There will always be room on the couch, but as game makers realize that people actually want to get off of their couches to play games, these companies will try to create physically active experiences. In doing so, they’ll continue to chip away the traditional image of a sedentary gamer.
Games are just fun
In compiling all of the research and insight as to why games are beneficial, we find ourselves wondering why gamers feel the need to justify the hobby more fiercely than a voracious movie-lover or an avid reader. Why can’t we just say the benefit of gaming is entertainment—having fun? Why must we justify this hobby any other way?

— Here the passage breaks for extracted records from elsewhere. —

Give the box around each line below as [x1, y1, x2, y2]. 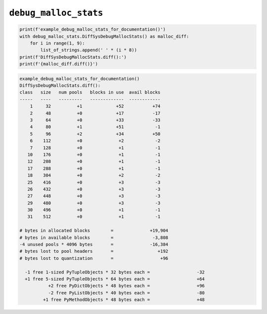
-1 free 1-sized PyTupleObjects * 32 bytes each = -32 [25, 269, 205, 275]
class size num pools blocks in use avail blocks [19, 89, 161, 95]
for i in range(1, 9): [30, 40, 85, 46]
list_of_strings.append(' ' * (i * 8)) [40, 47, 137, 53]
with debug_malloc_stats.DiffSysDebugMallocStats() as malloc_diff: [19, 34, 189, 39]
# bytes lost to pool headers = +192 [19, 248, 169, 254]
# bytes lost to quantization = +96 [19, 255, 169, 261]
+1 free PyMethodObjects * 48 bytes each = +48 [43, 297, 205, 303]
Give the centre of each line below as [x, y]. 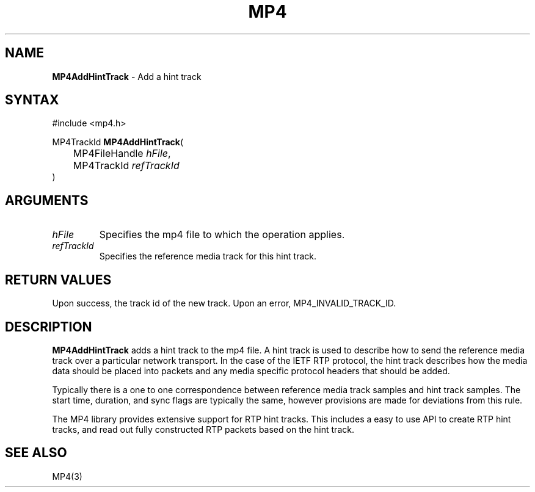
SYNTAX [32, 100]
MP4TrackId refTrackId [126, 166]
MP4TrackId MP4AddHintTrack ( [118, 142]
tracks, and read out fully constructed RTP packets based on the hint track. [203, 429]
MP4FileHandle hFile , [122, 154]
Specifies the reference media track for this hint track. [208, 256]
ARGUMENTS [47, 200]
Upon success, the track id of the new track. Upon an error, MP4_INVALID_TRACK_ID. [224, 303]
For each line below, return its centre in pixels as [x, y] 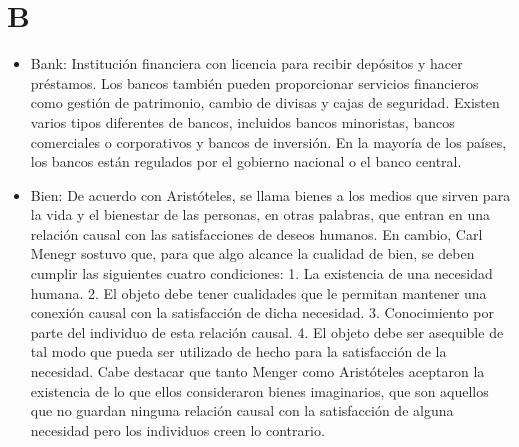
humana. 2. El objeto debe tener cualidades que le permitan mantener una [258, 292]
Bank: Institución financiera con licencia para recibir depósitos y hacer [246, 63]
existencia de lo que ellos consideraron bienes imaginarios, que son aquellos [259, 390]
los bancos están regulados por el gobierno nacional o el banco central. [246, 161]
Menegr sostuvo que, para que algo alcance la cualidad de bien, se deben [252, 253]
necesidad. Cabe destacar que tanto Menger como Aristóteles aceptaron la [257, 371]
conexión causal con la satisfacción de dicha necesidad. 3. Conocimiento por [262, 312]
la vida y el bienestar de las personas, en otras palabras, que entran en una [260, 214]
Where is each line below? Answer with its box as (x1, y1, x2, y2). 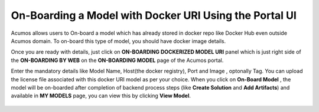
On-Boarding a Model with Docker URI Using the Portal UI (11, 9, 297, 22)
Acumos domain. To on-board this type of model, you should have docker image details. (11, 37, 226, 44)
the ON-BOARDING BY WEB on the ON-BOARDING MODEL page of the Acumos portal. (11, 57, 224, 64)
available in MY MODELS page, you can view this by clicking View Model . (11, 92, 191, 100)
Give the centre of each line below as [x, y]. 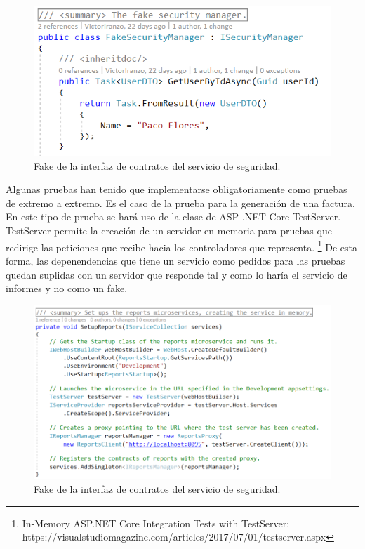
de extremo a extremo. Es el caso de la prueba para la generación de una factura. [180, 203]
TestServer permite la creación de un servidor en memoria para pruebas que [169, 231]
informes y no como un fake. [67, 288]
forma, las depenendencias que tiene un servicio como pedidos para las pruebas [175, 260]
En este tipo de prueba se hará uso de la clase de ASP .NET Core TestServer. [173, 217]
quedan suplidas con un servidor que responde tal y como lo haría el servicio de [177, 274]
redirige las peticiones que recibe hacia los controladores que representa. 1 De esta [182, 246]
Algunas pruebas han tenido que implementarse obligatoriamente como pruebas [177, 189]
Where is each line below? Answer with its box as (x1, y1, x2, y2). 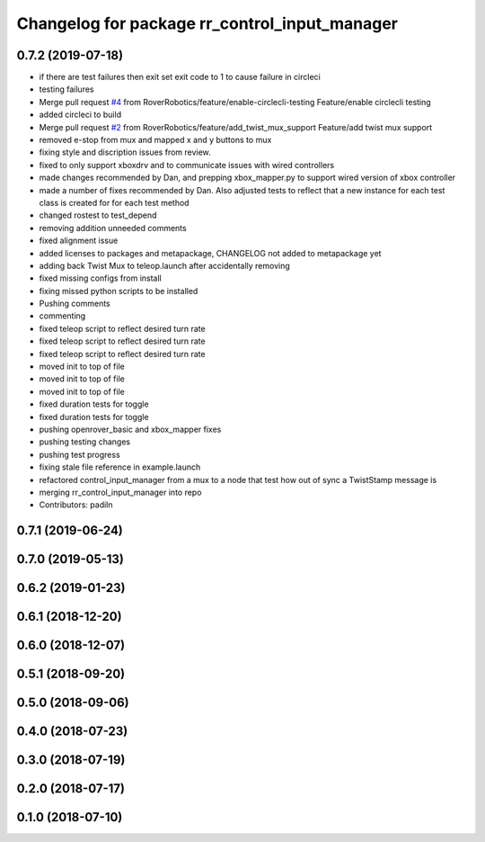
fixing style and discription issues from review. (39, 147, 211, 157)
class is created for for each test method (39, 197, 190, 208)
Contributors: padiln (39, 499, 113, 510)
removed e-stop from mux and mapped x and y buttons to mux (39, 135, 272, 146)
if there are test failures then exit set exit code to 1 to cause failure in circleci (39, 72, 321, 83)
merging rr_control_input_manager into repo (39, 487, 202, 497)
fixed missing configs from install (39, 273, 162, 283)
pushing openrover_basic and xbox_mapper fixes (39, 424, 222, 434)

Fernandez muses, “Indeed ‘fun’ can be seen as a goal in itself … The problem is that we confuse gaming as a vehicle with gaming as content. Gaming as vehicle is arguably great—it allows for interactivity, engagement. Gaming as content, well, it depends. It is not the same to play a bloody shooter game as it is to Tetris or Rise of Nations, so the field should do a better job at explaining to mainstream society the diversity of games and dispel some myths.”
A final note
While the conclusion that games have some truly valuable qualities is valid, it must be said that a lot of the benefits of gaming can also be achieved through more traditional means: playing sports can improve hand-eye coordination; imagination can be stimulated by a beautiful painting or book; social skills can develop by joining a bowling league; and so on.
Fernandez explains, “’Real world’ activities do bring benefits, and games do too. It simply matters how we use them.
“… Talking about ‘games’ in general is as useful as talking about ‘books’ in general: There are good and bad games, and good and bad books; some are pointless, some are stimulating.”